Write out all of the records precisely. Skip anything that is a picture.

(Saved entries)
■ ■ ■ ■ ■ ■ ■

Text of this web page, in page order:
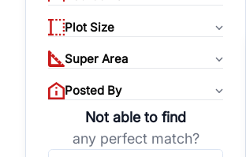
Plot Size
Super Area
Posted By
Not able to find
any perfect match?
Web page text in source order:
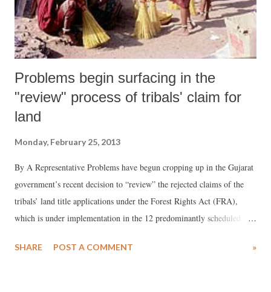
Problems begin surfacing in the
"review" process of tribals' claim for
land
Monday, February 25, 2013
By A Representative Problems have begun cropping up in the Gujarat
government’s recent decision to “review” the rejected claims of the
tribals’ land title applications under the Forest Rights Act (FRA),
which is under implementation in the 12 predominantly scheduled
182,869 claims were filed by the ST and other forest dwelling families
SHARE POST A COMMENT »
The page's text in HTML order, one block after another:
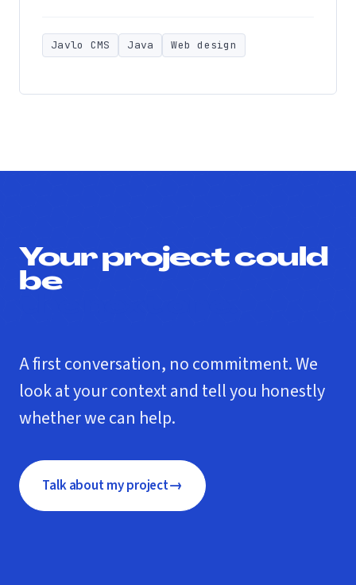
Javlo CMS Java Web design
Your project could
be
A first conversation, no commitment. We
look at your context and tell you honestly
whether we can help.
Talk about my project→
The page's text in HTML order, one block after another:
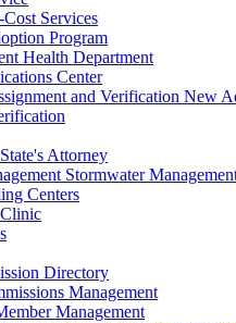
Services
Program
Health Department
Center
New
State's Attorney
Stormwater
Centers
Directory
Management
Management
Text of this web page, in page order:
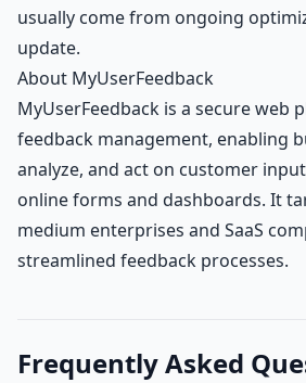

■ ■ ■ ■ ■ ■ ■

> **Written response**:
Text of this web page, in page order:
Plot Size
Super Area
Posted By
Not able to find
any perfect match?
Web page text in source order:
Problems begin surfacing in the
"review" process of tribals' claim for
land
Monday, February 25, 2013
By A Representative Problems have begun cropping up in the Gujarat
government’s recent decision to “review” the rejected claims of the
tribals’ land title applications under the Forest Rights Act (FRA),
which is under implementation in the 12 predominantly scheduled
182,869 claims were filed by the ST and other forest dwelling families
SHARE POST A COMMENT »
The page's text in HTML order, one block after another:
Javlo CMS Java Web design
Your project could
be
A first conversation, no commitment. We
look at your context and tell you honestly
whether we can help.
Talk about my project→
The page's text in HTML order, one block after another:
Services
Program
Health Department
Center
New
State's Attorney
Stormwater
Centers
Directory
Management
Management
Text of this web page, in page order:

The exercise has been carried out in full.